→ **Records**
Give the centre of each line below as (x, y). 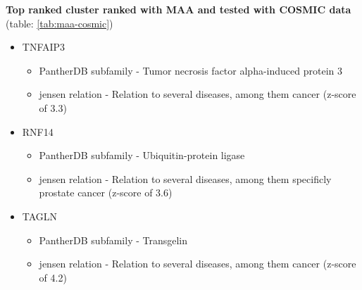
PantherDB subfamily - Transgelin (113, 240)
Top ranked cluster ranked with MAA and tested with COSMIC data (179, 9)
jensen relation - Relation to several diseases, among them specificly (185, 178)
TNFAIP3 (44, 47)
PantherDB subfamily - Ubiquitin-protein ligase (142, 155)
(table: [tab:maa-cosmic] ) (60, 23)
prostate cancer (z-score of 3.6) (106, 193)
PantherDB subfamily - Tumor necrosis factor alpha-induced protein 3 (191, 70)
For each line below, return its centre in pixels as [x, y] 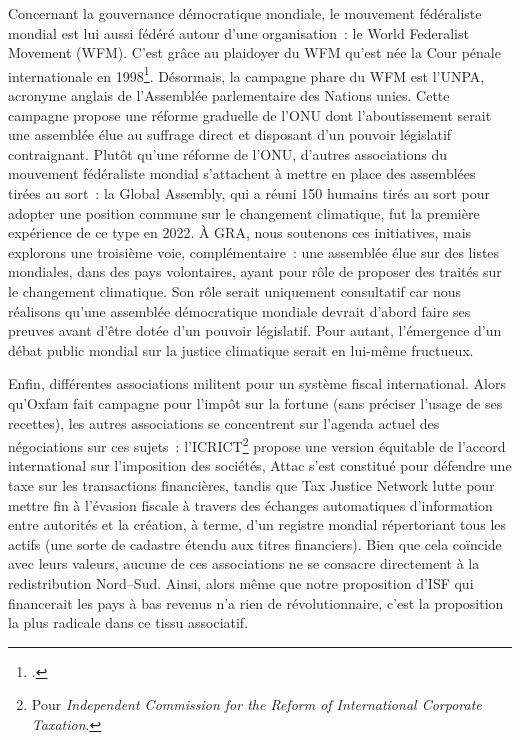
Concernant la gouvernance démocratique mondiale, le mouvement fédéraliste [245, 13]
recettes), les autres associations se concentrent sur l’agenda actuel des [224, 422]
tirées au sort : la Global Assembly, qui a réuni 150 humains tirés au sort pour [249, 193]
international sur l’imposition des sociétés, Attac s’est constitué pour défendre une [260, 465]
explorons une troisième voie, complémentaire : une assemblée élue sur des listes [254, 251]
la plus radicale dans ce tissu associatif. [128, 622]
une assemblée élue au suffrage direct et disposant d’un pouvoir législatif [230, 134]
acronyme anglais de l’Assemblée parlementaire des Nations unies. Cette [229, 95]
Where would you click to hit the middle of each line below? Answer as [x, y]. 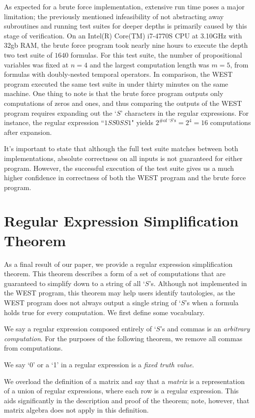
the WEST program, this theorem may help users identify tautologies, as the [120, 293]
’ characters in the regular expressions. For [185, 113]
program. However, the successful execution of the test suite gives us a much [119, 168]
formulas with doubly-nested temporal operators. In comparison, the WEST [118, 74]
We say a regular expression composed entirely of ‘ [80, 329]
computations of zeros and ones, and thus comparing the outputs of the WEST [123, 103]
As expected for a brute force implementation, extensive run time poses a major [124, 6]
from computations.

→ **Task requirements**
Could you write out exactly the lines of the data above that run from the one holding "PantherDB subfamily - Ubiquitin-protein" to the one holding "international sur l’imposition", with both ends in and all pictures out?

→ **Answer to this problem**
PantherDB subfamily - Ubiquitin-protein ligase (142, 155)
(table: [tab:maa-cosmic] ) (60, 23)
prostate cancer (z-score of 3.6) (106, 193)
PantherDB subfamily - Tumor necrosis factor alpha-induced protein 3 (191, 70)
For each line below, return its centre in pixels as [x, y] 
Concernant la gouvernance démocratique mondiale, le mouvement fédéraliste [245, 13]
recettes), les autres associations se concentrent sur l’agenda actuel des [224, 422]
tirées au sort : la Global Assembly, qui a réuni 150 humains tirés au sort pour [249, 193]
international sur l’imposition des sociétés, Attac s’est constitué pour défendre une [260, 465]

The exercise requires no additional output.